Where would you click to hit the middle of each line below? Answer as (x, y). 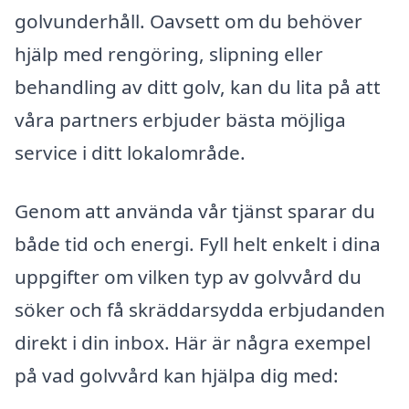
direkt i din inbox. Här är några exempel (193, 342)
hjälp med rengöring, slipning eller (169, 53)
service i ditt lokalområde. (130, 152)
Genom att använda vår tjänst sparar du (195, 210)
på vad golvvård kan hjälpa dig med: (177, 375)
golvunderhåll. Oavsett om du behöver (189, 21)
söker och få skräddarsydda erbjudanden (200, 309)
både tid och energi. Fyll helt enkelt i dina (198, 243)
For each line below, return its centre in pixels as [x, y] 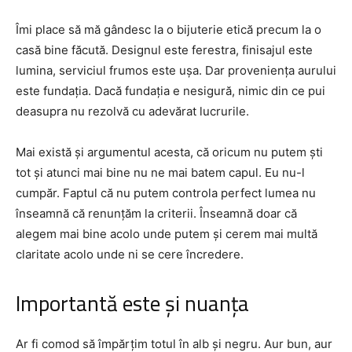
● ● ● ● ● ● ●
→ Activity: Your answer must be the lines from the opening line of the entries through the line holding "söker och få", written out exactly and without any picture.

→ Answer box:
Where would you click to hit the middle of each line below? Answer as (x, y). 
direkt i din inbox. Här är några exempel (193, 342)
hjälp med rengöring, slipning eller (169, 53)
service i ditt lokalområde. (130, 152)
Genom att använda vår tjänst sparar du (195, 210)
på vad golvvård kan hjälpa dig med: (177, 375)
golvunderhåll. Oavsett om du behöver (189, 21)
söker och få skräddarsydda erbjudanden (200, 309)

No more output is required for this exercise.